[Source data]
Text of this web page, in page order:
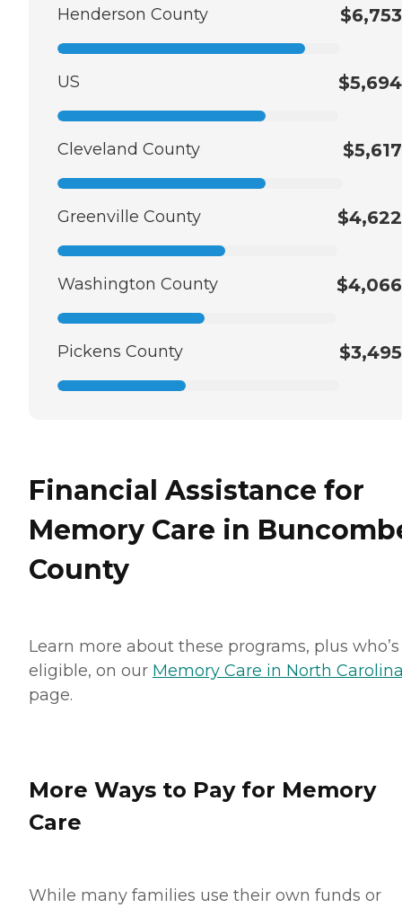
Henderson County $6,753
US $5,694
Cleveland County $5,617
Greenville County $4,622
Washington County $4,066
Pickens County $3,495
Financial Assistance for
Memory Care in
County
Learn more about these programs, plus who’s
eligible, on our Memory Care in North
page.
More Ways to Pay for Memory
Care
While many families use their own funds or
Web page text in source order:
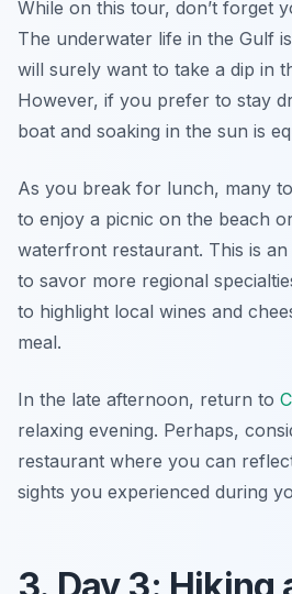
While on this tour, don’t forget
The underwater life in the Gulf
will surely want to take a dip in
However, if you prefer to stay
boat and soaking in the sun is
As you break for lunch, many
to enjoy a picnic on the beach
waterfront restaurant. This is
to savor more regional
to highlight local wines and
meal.
In the late afternoon, return to
relaxing evening. Perhaps,
restaurant where you can
sights you experienced during
3. Day 3: Hiking
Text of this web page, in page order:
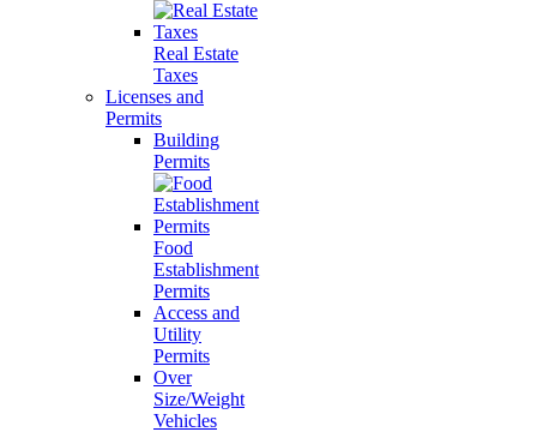
Real Estate
Taxes
Licenses and
Permits
Building
Permits
Food
Establishment
Permits
Access and
Utility
Permits
Over
Size/Weight
Vehicles
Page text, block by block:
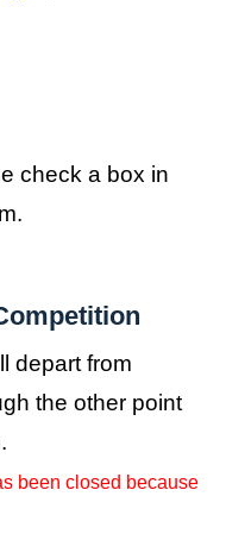
check a box in
depart from
the other point
been closed because
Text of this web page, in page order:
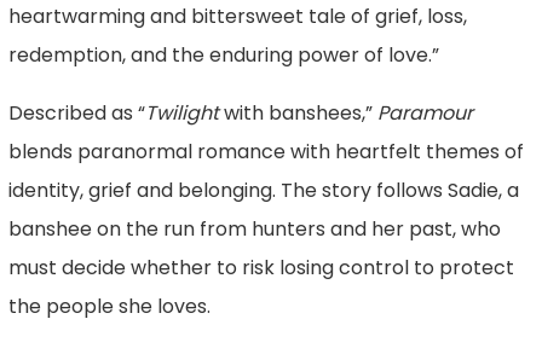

**Activity:**
From the first line to the last, repeat the data above exactly and leave the pictures out.

**Reply:**
Text of this web page, in page order:
Henderson County $6,753
US $5,694
Cleveland County $5,617
Greenville County $4,622
Washington County $4,066
Pickens County $3,495
Financial Assistance for
Memory Care in
County
Learn more about these programs, plus who’s
eligible, on our Memory Care in North
page.
More Ways to Pay for Memory
Care
While many families use their own funds or
Web page text in source order:
While on this tour, don’t forget
The underwater life in the Gulf
will surely want to take a dip in
However, if you prefer to stay
boat and soaking in the sun is
As you break for lunch, many
to enjoy a picnic on the beach
waterfront restaurant. This is
to savor more regional
to highlight local wines and
meal.
In the late afternoon, return to
relaxing evening. Perhaps,
restaurant where you can
sights you experienced during
3. Day 3: Hiking
Text of this web page, in page order:
Real Estate
Taxes
Licenses and
Permits
Building
Permits
Food
Establishment
Permits
Access and
Utility
Permits
Over
Size/Weight
Vehicles
Page text, block by block:
check a box in
depart from
the other point
been closed because
Text of this web page, in page order:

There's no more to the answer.